Traffic light control (TLC) can be realized with a 3 × 3 DyNoC, which is composed of 3 modules: VGA controller (VGA), traffic light vision module (LV) and traffic light control module (TC). The VGA module can display the current intersection situation, pedestrian control keys and light signals; the traffic light vision module is responsible for controlling the internal structure of the traffic light and displayed by the VGA module; the traffic light control module (TC) is used to obtain pedestrian needs. VGA sends X and Y pixel scanning position to the traffic light vision module, and receives the color to be displayed; FSM module is used to monitor the pedestrian's keying input (there are two buttons on the chip), and send the status of the transition light to the traffic light vision module Information, and then display the corresponding color lights. In 3 × 3 DyNoC, the router in the middle is used to connect with all other routers, and other routers also maintain mutual communication to ensure high traffic. The entire traffic light control (TLC) implementation can be run without interruptions and failures.

Table 1 Design parameters of 4 kinds of structures

Table 2 Execution parameters (experimentally obtained on VirtexII)

4 Related issues and development trends

â‘  At present, each IP component in the system-on-chip design can be reused, but the communication structure cannot be reused. Therefore, during system reconstruction, how to provide a flexible and fast communication interface for dynamically configured modules becomes the main problem.

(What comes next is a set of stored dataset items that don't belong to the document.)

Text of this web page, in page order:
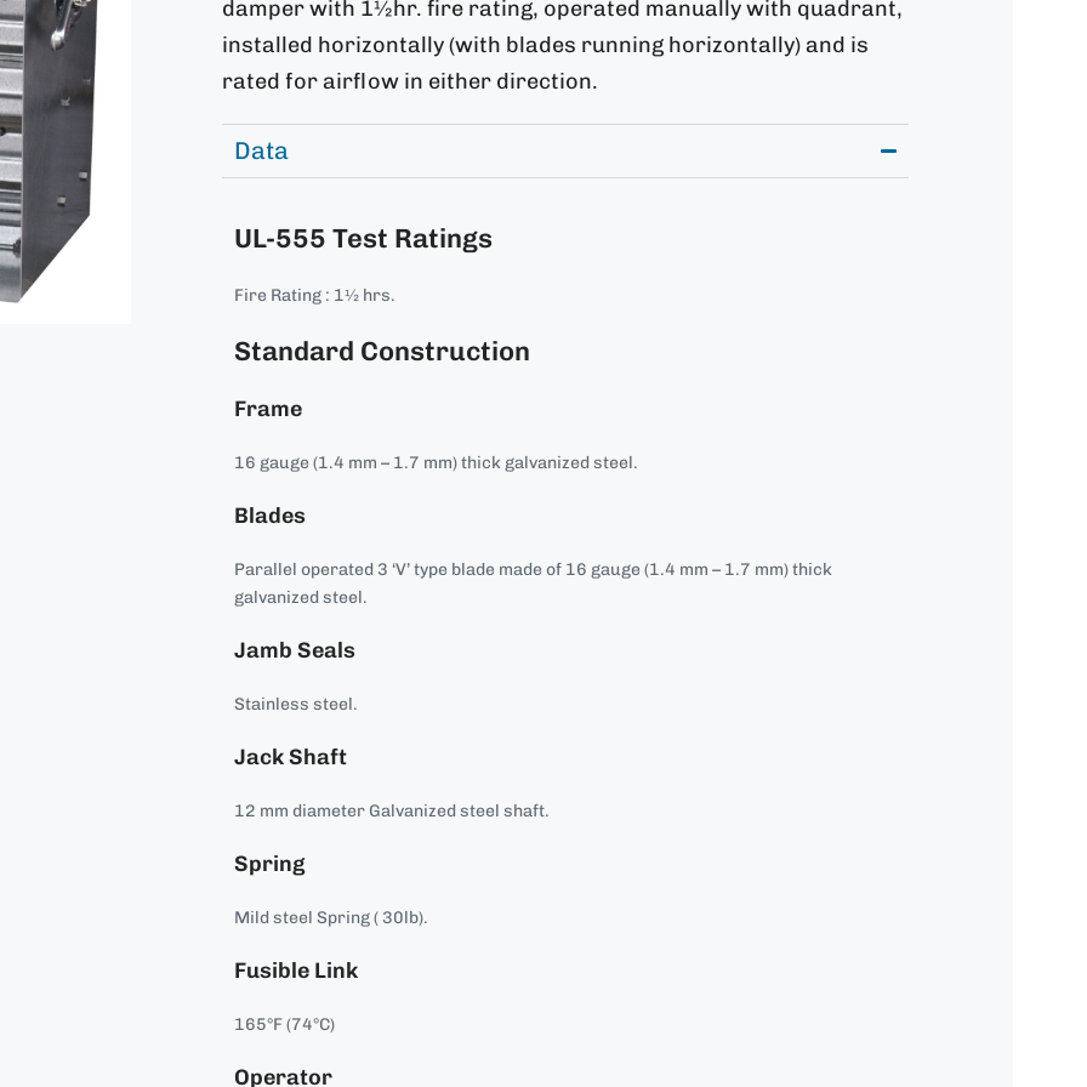
damper with 1½hr. fire rating, operated manually with quadrant,
installed horizontally (with blades running horizontally) and is
rated for airflow in either direction.
Data
UL-555 Test Ratings
Fire Rating : 1½ hrs.
Standard Construction
Frame
16 gauge (1.4 mm – 1.7 mm) thick galvanized steel.
Blades
Parallel operated 3 ‘V’ type blade made of 16 gauge (1.4 mm – 1.7 mm) thick
galvanized steel.
Jamb Seals
Stainless steel.
Jack Shaft
12 mm diameter Galvanized steel shaft.
Spring
Mild steel Spring ( 30lb).
Fusible Link
165°F (74°C)
Operator
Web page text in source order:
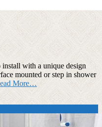
with a unique design
mounted or step in shower
More…
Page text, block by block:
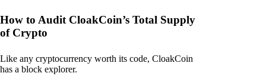
How to Audit CloakCoin’s Total Supply
of Crypto
Like any cryptocurrency worth its code, CloakCoin
has a block explorer.
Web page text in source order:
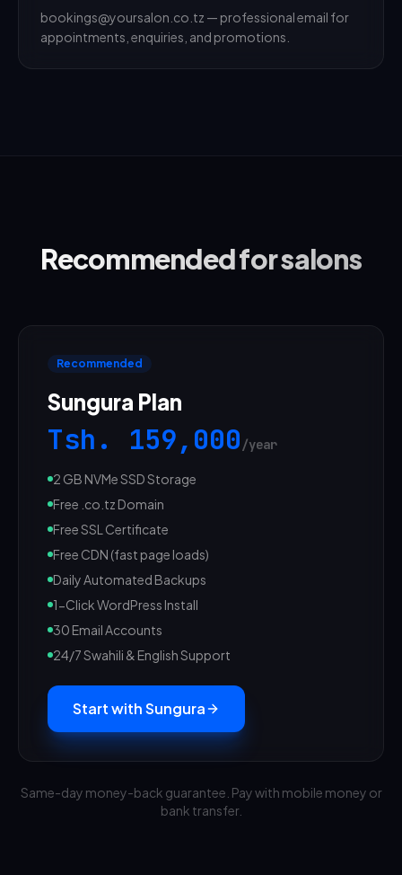
bookings@yoursalon.co.tz — professional email for
appointments, enquiries, and promotions.
Recommended for salons
Recommended
Sungura Plan
Tsh. 159,000 /year
2 GB NVMe SSD Storage
Free .co.tz Domain
Free SSL Certificate
Free CDN (fast page loads)
Daily Automated Backups
1-Click WordPress Install
30 Email Accounts
24/7 Swahili & English Support
Start with Sungura
Same-day money-back guarantee. Pay with mobile money or
bank transfer.
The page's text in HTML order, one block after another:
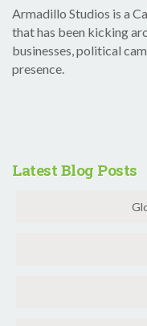
Armadillo Studios is a
that has been kicking
businesses, political
presence.
Latest Blog Posts
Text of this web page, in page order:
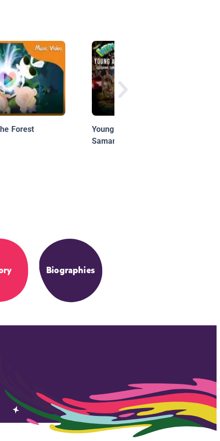
Forest
Young Author: Owl Eyes |
Samantha Jordan
Biographies
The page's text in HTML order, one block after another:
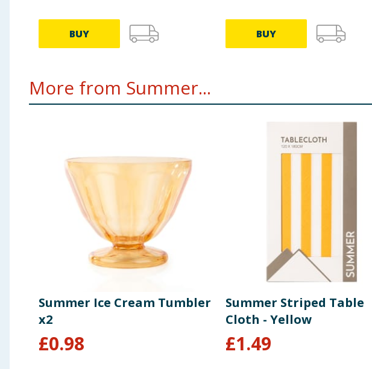
BUY BUY
More from Summer...
Summer Ice Cream Tumbler
x2
£0.98
Summer Striped Table
Cloth - Yellow
£1.49
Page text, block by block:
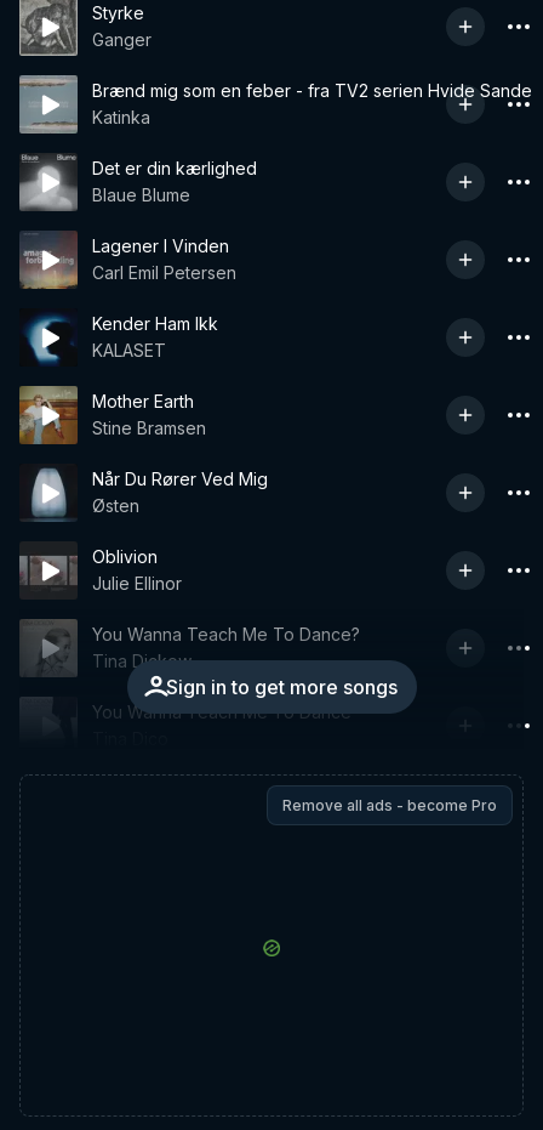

It can study a dynamically reconfigurable NoC architecture, which can provide a flexible interface for communication between IPs, and can exchange data with other chips of the board-level system through on-chip pins to provide better communication quality QoS, Including high throughput and short delay.
â‘¡ An important issue in NoC design is to determine the type of routing, which has an important impact on the performance and power consumption of the network. The more complex the routing strategy, the larger the design area, so there is a trade-off between area and performance. The choice of routing strategy should mainly consider the two major issues of implementation complexity and performance requirements.
â‘¢ Reconstructed time slots will affect the continuity of system functions. In order to improve the performance of dynamic reconfigurable computing systems, how to avoid or reduce the reconfiguration time slots is the bottleneck of implementing dynamic reconfiguration systems. For DRFPGA with multiple context structures, the configuration information is changed directly by switching between contexts, and the array unit is controlled to realize the reconstruction of new functions. The switching speed directly affects the length of the reconstruction time, generally only a few ns. The realization of this reconstruction method is the main symbol of the development of dynamic reconstruction technology.

Conclusion

This paper introduces the reconfigurable architecture and the typical dynamic reconfigurable computing structure; it analyzes the communication structure of the dynamic reconfigurable system in detail, and conducts experiments on the main performance of the four communication structures to obtain comparative data; An example of the application of this structure in traffic light control; finally, the related problems and development trends faced by the research of dynamic reconfigurable technology are discussed.